Saban can be ruthlessly demanding, but intensely (if selectively) loyal. You have to accept that everything he does, he does through the prism of the game. He bristled when people called him out on oversigning recruits and fell back on the classic football coach's defense: that nobody else understands what he is doing, so they should shut up.
And this brings us back to Bear Bryant. He was not simply one of the best coaches ever; he is synonymous with the state of Alabama in a way that no other coach has been synonymous with a state. (The closest comparison I could come up with: Adolph Rupp and Kentucky, at his peak. But that didn't last for 30 years after Rupp died.)
Nobody could possibly fill Bryant's footprints in Alabama culture. There are a thousand Bear Bryant stories that get better with each re-telling, and probably a dozen Bear Bryant quotes that almost everybody in Alabama knows. That would intimidate a lot of coaches, but Saban does not intimidate easily, and I don't think he spends a whole lot of time worrying about his place in Alabama culture. He worries about winning. And while Alabamians missed the Bear's persona, what they really missed was his winning.
The most famous quote of Saban's Alabama tenure was this: "I'm not going to be the Alabama coach." He said that when he coached the Dolphins, a few weeks before he left to be the Alabama coach.
This is how Saban has operated for many years. He did it because he could. He always knew that when it came to coaching football -- pure, hardcore, film-watching-until-your-eyelids-drop, technique-refining coaching -- he was the best. There is a famous line about Bryant: "He could take his'n and beat your'n, or he could take your'n and beat his'n." That is even more true of Saban. He has not won with a system or by being a guru. He is simply great at coaching football. It is no coincidence that Saban has become the game's preeminent coach in an era when winning is more important than it has ever been. With every passing year, college football looks and feels more and more like ...
There are open jobs all over the NFL, and Saban could absolutely be a great pro coach. (He went 15-17 in two years with the Dolphins.) He can deny interest as many times as he wants.
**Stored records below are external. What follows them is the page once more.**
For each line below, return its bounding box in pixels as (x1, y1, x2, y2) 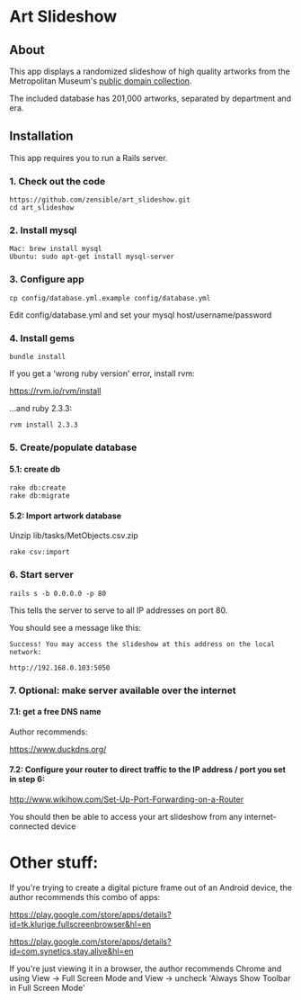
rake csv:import (9, 547, 70, 557)
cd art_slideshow (9, 203, 75, 212)
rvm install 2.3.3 (9, 420, 78, 429)
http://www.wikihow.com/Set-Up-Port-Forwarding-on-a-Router (9, 794, 244, 805)
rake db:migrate (9, 491, 70, 500)
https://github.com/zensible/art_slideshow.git (9, 195, 191, 204)
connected (9, 821, 49, 832)
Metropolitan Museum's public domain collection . (9, 76, 192, 86)
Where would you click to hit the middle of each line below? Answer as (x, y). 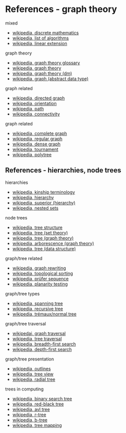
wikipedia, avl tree (31, 409)
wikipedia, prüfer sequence (40, 278)
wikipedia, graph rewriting (39, 268)
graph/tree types (22, 293)
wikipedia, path (28, 108)
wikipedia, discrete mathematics (45, 32)
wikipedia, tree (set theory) (40, 232)
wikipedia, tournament (35, 149)
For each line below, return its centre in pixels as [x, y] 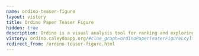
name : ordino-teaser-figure [41, 11]
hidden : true [22, 28]
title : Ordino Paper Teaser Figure [50, 22]
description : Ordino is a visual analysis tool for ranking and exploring [100, 33]
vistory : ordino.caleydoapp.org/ [47, 38]
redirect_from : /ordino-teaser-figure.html [61, 44]
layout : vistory [26, 17]
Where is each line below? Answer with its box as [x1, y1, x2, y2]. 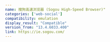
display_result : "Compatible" [5, 20, 67, 26]
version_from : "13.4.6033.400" [5, 25, 69, 30]
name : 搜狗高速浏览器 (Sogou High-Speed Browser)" [5, 7, 106, 12]
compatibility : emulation [5, 16, 58, 21]
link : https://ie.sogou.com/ [5, 29, 65, 34]
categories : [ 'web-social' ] [5, 12, 63, 16]
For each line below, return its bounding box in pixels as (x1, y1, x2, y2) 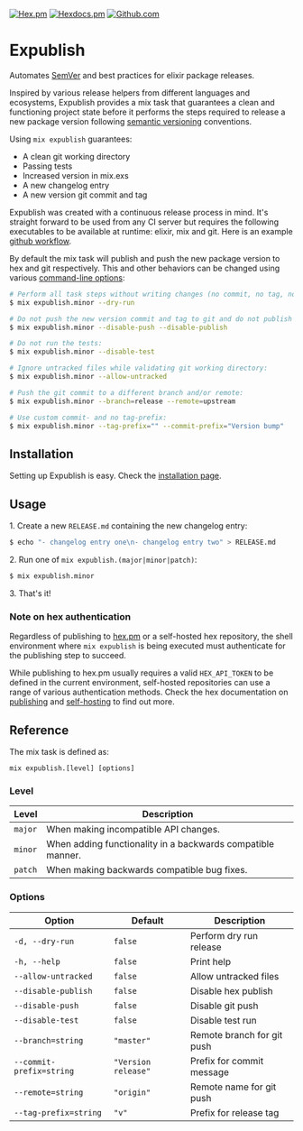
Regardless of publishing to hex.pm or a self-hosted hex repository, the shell (9, 631, 293, 642)
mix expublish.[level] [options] (9, 763, 135, 773)
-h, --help (14, 956, 60, 967)
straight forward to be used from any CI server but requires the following (9, 216, 280, 227)
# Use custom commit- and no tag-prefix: (9, 413, 168, 422)
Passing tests (22, 161, 73, 171)
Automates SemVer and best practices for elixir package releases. (9, 69, 255, 80)
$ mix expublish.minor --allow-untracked (9, 372, 168, 382)
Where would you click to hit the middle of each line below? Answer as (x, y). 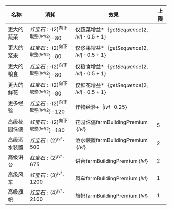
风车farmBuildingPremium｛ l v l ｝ (112, 178)
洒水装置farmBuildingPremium (111, 140)
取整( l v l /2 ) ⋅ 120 (48, 111)
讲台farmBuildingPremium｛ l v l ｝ (112, 161)
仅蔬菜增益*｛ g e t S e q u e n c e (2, (112, 29)
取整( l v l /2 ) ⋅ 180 (48, 130)
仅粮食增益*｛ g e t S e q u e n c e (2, (112, 67)
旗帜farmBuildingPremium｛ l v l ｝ (112, 196)
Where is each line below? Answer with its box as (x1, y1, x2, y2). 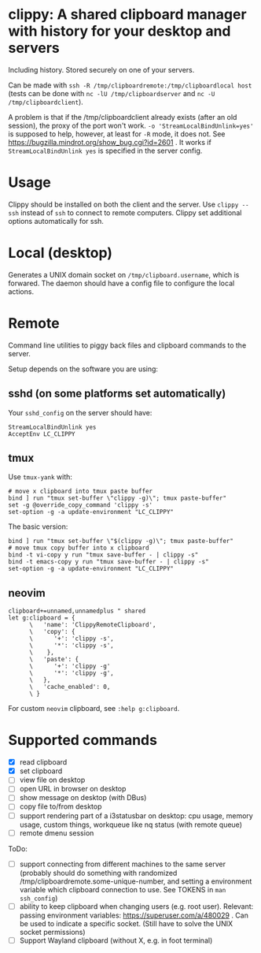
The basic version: (8, 522, 68, 531)
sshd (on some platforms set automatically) (8, 387, 226, 400)
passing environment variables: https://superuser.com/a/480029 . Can (19, 910, 249, 920)
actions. (8, 286, 34, 296)
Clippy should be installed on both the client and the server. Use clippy (8, 199, 239, 209)
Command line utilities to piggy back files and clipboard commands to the (8, 341, 247, 350)
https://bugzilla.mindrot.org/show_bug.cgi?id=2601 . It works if (8, 137, 212, 147)
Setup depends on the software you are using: (8, 364, 159, 374)
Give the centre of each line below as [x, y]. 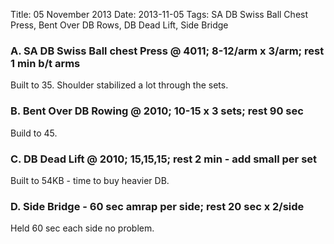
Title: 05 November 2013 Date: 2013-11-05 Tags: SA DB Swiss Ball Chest [159, 14]
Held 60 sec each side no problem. [82, 228]
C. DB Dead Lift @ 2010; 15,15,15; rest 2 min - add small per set [164, 159]
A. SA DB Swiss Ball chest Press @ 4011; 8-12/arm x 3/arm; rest [167, 51]
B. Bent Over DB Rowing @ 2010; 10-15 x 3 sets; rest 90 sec [157, 111]
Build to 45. [34, 133]
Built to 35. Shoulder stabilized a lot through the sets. [119, 85]
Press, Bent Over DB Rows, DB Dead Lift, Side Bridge [119, 25]
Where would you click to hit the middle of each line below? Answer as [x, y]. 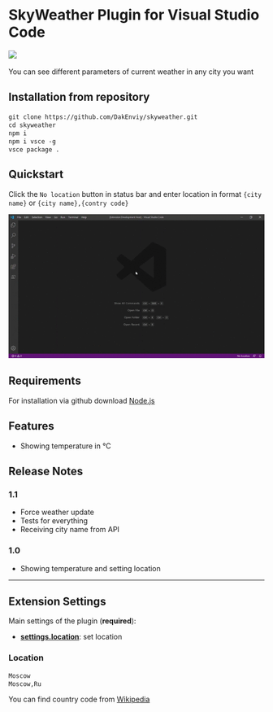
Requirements [45, 381]
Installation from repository [79, 97]
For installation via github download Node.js [82, 400]
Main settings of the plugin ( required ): [72, 621]
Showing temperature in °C [65, 446]
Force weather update [57, 512]
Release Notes [46, 471]
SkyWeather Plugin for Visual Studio [134, 15]
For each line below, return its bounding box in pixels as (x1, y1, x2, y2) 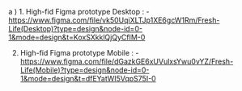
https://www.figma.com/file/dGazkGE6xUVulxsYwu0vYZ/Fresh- (19, 56, 234, 66)
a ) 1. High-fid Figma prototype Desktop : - (8, 7, 150, 16)
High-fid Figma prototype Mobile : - (19, 48, 139, 57)
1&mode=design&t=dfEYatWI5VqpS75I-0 (19, 74, 156, 83)
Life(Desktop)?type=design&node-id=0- (8, 24, 143, 33)
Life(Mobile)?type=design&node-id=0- (19, 65, 150, 75)
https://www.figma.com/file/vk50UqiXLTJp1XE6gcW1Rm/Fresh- (8, 15, 220, 25)
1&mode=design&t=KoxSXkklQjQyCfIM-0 (8, 32, 146, 42)
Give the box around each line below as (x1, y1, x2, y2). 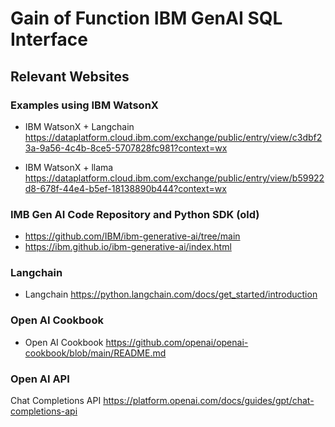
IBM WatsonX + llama (24, 161, 114, 173)
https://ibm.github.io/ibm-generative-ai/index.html (24, 241, 232, 253)
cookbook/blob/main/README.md (24, 347, 167, 359)
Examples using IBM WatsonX (10, 98, 159, 112)
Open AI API (10, 372, 70, 386)
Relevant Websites (10, 68, 130, 85)
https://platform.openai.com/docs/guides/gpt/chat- (103, 395, 315, 407)
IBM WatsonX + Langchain (24, 120, 135, 132)
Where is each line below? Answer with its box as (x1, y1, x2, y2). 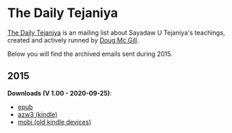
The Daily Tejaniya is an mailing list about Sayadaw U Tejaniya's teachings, (7, 28, 226, 37)
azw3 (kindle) (17, 110, 58, 118)
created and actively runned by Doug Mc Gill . (7, 35, 139, 44)
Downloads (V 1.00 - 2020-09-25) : (7, 88, 112, 97)
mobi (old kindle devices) (17, 117, 92, 126)
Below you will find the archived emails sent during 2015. (7, 50, 173, 58)
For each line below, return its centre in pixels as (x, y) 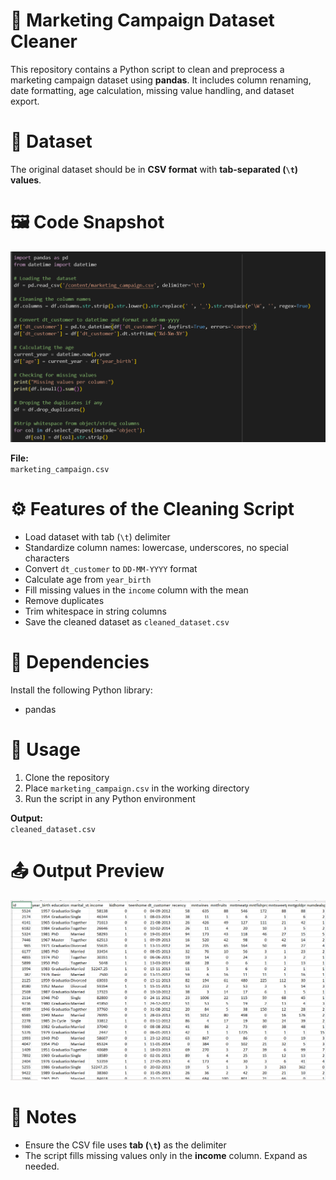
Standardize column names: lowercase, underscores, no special (156, 548)
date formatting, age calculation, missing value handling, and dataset (152, 90)
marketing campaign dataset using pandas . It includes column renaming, (161, 80)
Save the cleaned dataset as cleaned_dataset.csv (127, 622)
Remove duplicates (64, 601)
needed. (42, 1166)
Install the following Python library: (81, 690)
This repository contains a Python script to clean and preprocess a (147, 69)
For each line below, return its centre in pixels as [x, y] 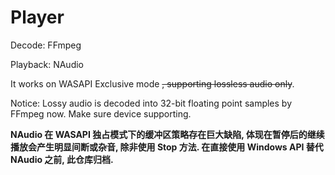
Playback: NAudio [47, 64]
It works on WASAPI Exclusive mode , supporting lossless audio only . [152, 83]
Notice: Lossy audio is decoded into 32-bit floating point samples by [151, 103]
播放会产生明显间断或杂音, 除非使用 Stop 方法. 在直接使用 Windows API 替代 [167, 147]
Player [37, 17]
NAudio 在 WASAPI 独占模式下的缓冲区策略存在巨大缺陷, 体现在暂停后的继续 [167, 134]
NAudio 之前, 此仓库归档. [62, 159]
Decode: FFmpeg [46, 45]
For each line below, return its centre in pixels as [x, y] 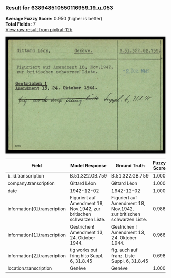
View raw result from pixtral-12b [39, 30]
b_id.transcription [26, 176]
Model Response [89, 165]
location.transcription [30, 268]
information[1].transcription [37, 235]
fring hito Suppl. [87, 255]
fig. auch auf [124, 250]
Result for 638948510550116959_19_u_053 [59, 8]
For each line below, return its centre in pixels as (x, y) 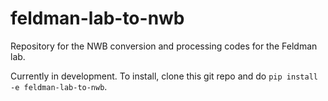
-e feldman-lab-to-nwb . (59, 86)
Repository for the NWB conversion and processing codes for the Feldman (164, 46)
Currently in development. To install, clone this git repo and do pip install (164, 76)
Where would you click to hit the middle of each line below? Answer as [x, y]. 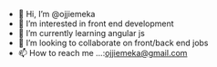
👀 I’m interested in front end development [96, 24]
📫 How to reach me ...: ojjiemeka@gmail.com [103, 53]
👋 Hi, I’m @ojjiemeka [57, 14]
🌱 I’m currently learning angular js [82, 33]
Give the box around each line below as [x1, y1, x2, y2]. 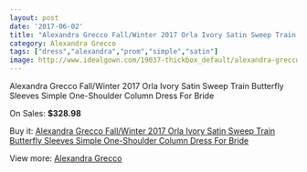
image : [9, 56, 35, 65]
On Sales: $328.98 [9, 108, 82, 118]
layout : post [9, 13, 59, 23]
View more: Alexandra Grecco [9, 153, 122, 164]
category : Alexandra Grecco [9, 38, 117, 48]
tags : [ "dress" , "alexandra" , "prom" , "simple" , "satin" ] [9, 47, 219, 56]
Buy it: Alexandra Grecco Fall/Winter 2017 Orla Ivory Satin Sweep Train [9, 126, 276, 137]
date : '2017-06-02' [9, 22, 84, 31]
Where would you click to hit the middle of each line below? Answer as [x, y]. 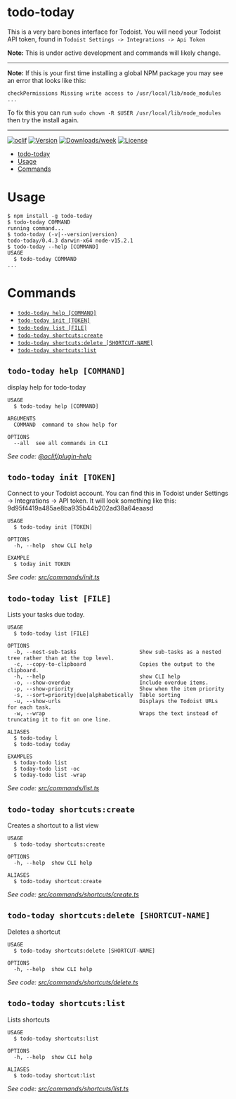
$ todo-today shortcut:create [58, 882]
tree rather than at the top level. [61, 658]
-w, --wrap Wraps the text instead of [116, 714]
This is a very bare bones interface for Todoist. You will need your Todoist [114, 32]
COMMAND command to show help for [66, 425]
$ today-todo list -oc [47, 769]
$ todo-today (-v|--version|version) [63, 234]
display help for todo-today [47, 387]
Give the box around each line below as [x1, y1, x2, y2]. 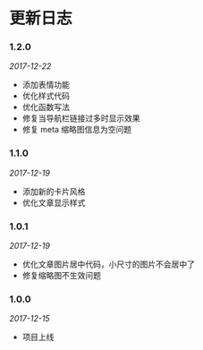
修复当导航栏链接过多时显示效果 [21, 113, 140, 124]
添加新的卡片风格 [21, 185, 86, 197]
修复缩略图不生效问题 [21, 270, 101, 281]
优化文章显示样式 [21, 197, 86, 208]
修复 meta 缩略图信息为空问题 [21, 124, 132, 135]
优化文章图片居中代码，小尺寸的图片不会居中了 [21, 259, 195, 269]
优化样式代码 [21, 90, 70, 101]
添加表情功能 [21, 80, 70, 90]
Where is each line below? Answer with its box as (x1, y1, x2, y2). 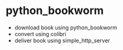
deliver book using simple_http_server (14, 37, 110, 44)
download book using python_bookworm (14, 24, 118, 31)
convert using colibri (14, 30, 66, 37)
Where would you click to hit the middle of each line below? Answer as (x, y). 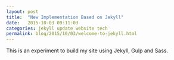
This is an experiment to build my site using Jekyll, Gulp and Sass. (87, 50)
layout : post (22, 12)
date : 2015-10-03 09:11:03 (42, 23)
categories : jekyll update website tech (57, 28)
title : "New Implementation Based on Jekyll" (65, 17)
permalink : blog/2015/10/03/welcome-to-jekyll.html (72, 34)
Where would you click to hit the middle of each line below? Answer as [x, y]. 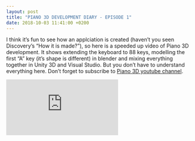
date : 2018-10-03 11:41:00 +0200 [48, 23]
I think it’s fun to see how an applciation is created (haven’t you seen [90, 40]
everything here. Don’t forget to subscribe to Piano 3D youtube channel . [95, 71]
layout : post [22, 12]
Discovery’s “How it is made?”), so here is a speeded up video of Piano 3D [97, 46]
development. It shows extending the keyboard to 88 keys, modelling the [95, 52]
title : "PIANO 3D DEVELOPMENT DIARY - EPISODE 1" [69, 17]
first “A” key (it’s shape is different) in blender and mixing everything [89, 59]
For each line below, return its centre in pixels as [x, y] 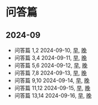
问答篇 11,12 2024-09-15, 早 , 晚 [52, 88]
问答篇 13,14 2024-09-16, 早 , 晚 [53, 95]
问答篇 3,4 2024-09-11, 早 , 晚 [51, 58]
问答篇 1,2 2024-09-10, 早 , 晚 [51, 50]
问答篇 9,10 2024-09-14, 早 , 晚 [52, 80]
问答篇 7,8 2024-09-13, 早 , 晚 [51, 73]
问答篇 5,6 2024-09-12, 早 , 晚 [51, 65]
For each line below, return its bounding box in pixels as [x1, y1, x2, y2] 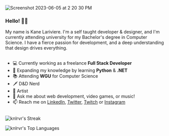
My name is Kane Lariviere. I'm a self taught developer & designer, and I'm [5, 29, 160, 35]
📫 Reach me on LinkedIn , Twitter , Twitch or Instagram [12, 99, 126, 105]
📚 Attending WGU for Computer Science [12, 73, 98, 79]
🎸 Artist [12, 87, 29, 94]
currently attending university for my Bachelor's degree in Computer [5, 34, 147, 40]
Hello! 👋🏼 [5, 17, 28, 24]
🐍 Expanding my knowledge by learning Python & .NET [12, 67, 128, 73]
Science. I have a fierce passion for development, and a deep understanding [5, 39, 164, 46]

With his track record, nobody should believe him until National Signing Day rolls around and he is still the Alabama coach.
Saban is 61 years old, so this is not just a question of what job he wants right now. It is about how he sees himself at the end of his career. Does he want the challenge of winning the Super Bowl? Does he want to match his mind against the best coaches in the world? Or does he want to stay at Alabama, where he can hoard talent and win 70 percent of his games in his worst year?
The young Saban would have jumped. I think the older Saban enjoys dominating the competition too much to leave. When Bryant left Texas A&M to return to Alabama, his alma mater, he gave a famous and perfect explanation: "Mama called." Saban can never say that Mama called. But he has built her one hell of an empire.